The White House contends that health care providers can live with the cutbacks if they become more productive. But William D. Novelli, chief executive of AARP, warned that the proposals could lead to "a crisis in quality and access to health care for older Americans."
Mr. Bush proposed a major new tool to cut the growth of Medicare. If general revenues exceed 45 percent of Medicare spending in any year, payments to health care providers would be automatically cut by four-tenths of 1 percent. If Congress failed to act, the cuts would become deeper. Payments would be reduced by an additional four-tenths of 1 percent every year in which the threshold was exceeded.

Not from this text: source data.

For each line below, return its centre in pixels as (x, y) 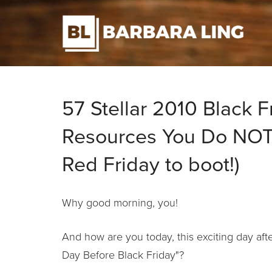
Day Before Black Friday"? (123, 255)
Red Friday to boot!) (151, 165)
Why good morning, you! (120, 202)
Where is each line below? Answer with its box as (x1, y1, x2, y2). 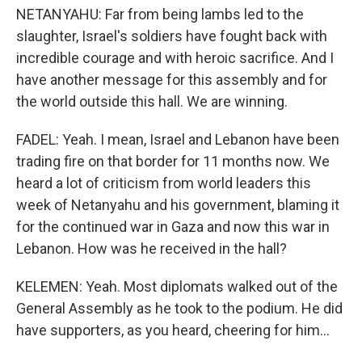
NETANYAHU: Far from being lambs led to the (16, 6, 304, 23)
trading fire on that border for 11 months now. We (16, 153, 330, 170)
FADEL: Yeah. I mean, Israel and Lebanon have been (16, 131, 339, 148)
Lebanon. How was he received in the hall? (16, 240, 287, 257)
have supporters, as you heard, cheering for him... (16, 322, 330, 339)
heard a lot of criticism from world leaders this (16, 175, 311, 192)
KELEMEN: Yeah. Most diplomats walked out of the (16, 278, 338, 295)
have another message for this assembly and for (16, 71, 327, 88)
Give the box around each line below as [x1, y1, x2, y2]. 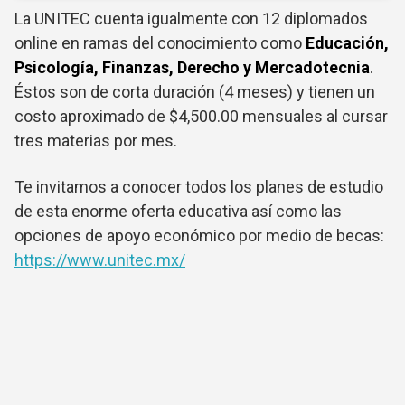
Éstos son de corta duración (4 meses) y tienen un [14, 82, 375, 102]
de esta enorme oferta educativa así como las [14, 202, 342, 221]
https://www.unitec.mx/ [14, 250, 185, 270]
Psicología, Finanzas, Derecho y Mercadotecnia [14, 58, 370, 78]
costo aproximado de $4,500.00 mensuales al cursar [14, 107, 388, 127]
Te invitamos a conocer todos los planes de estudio [14, 177, 383, 197]
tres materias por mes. [14, 131, 177, 151]
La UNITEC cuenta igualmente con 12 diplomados [14, 9, 368, 29]
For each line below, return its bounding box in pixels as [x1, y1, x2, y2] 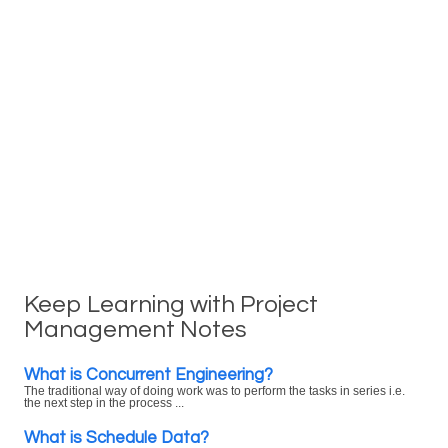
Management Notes [24, 317, 247, 342]
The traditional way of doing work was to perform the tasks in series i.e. [24, 385, 405, 397]
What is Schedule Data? [24, 429, 209, 446]
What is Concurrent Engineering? [24, 366, 273, 383]
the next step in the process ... [24, 397, 184, 409]
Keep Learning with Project [24, 292, 318, 317]
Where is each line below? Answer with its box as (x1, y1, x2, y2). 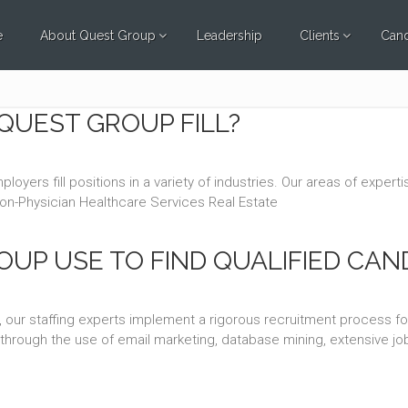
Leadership (196, 28, 262, 43)
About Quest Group (39, 28, 156, 43)
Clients (299, 28, 340, 43)
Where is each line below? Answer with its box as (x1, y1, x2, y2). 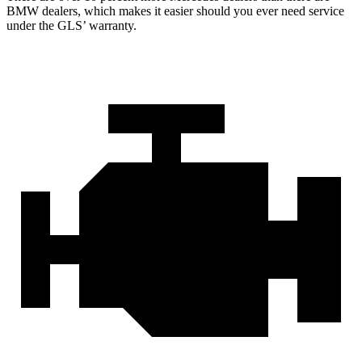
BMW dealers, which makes (6, 3, 151, 18)
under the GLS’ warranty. (6, 18, 137, 32)
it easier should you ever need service (151, 3, 344, 18)
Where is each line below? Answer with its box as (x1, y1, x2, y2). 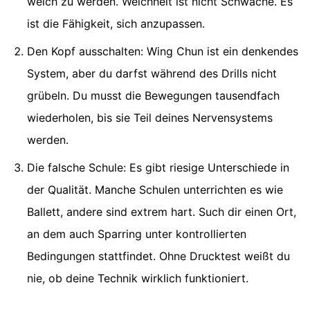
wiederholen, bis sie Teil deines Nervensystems (27, 111, 273, 125)
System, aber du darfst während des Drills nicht (27, 66, 277, 81)
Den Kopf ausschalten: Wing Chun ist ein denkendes (27, 44, 298, 59)
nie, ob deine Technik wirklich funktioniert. (27, 271, 248, 286)
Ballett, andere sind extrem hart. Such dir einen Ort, (27, 205, 296, 219)
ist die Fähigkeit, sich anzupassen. (27, 17, 205, 31)
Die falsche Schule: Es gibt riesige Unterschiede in (27, 161, 289, 175)
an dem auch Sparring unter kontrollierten (27, 227, 246, 241)
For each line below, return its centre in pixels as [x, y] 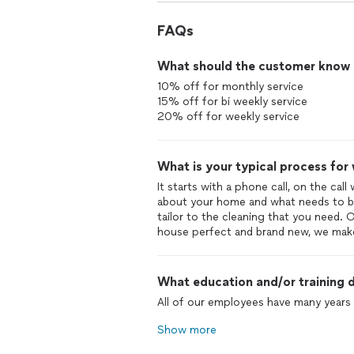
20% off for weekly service [228, 117]
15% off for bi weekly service [232, 102]
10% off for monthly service [230, 87]
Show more [187, 330]
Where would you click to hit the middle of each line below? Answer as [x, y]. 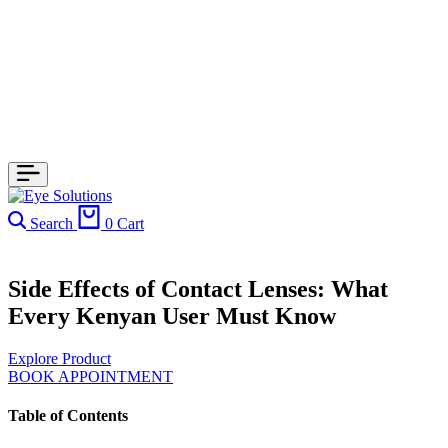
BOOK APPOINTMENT [90, 376]
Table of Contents [68, 416]
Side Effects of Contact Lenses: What [198, 288]
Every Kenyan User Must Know [172, 315]
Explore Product [59, 358]
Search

This mechanism is intended to prod Congress to take action to slow the program's growth. Medicare is financed partly with payroll taxes and premiums, but it is relying to a larger degree on general revenues.
Mr. Bush also proposed savings in Medicaid, the federal-state program for low-income people. Savings would total $783 million next year and $13.6 billion from 2007 to 2011. Mr. Bush said he would achieve most of the savings by limiting the ability of states to shift Medicaid costs to the federal government.
The president requested $80.6 billion in 2007 for the Department of Veterans Affairs, including $34.3 billion for health care programs. He proposed higher drug co-payments and new fees for middle-income veterans with no service-connected disabilities.